──────── Available records

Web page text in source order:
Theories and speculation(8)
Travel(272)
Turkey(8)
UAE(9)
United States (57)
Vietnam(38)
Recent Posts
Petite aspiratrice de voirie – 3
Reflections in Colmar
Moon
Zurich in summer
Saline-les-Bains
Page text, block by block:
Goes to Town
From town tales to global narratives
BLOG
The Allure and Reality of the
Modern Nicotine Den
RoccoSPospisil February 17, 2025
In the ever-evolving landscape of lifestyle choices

────────────────
──────── Available records

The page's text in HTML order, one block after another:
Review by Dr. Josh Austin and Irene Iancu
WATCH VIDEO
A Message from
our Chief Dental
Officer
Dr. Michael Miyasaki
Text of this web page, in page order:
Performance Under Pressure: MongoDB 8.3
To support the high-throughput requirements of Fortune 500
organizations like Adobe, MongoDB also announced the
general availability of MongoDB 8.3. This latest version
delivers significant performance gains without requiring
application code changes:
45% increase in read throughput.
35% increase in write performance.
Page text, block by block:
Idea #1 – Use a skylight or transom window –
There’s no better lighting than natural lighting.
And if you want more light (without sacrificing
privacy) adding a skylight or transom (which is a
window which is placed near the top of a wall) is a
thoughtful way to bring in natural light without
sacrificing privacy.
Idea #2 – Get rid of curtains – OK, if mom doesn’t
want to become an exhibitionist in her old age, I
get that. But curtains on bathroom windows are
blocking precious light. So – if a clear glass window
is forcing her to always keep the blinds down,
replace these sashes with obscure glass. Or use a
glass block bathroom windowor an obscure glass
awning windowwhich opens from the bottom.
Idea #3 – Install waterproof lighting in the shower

────────────────

◆ Action item
Write down how many lines in this listing contain the word "want"; the number is the whole answer.

◆ Answer for this exercise
2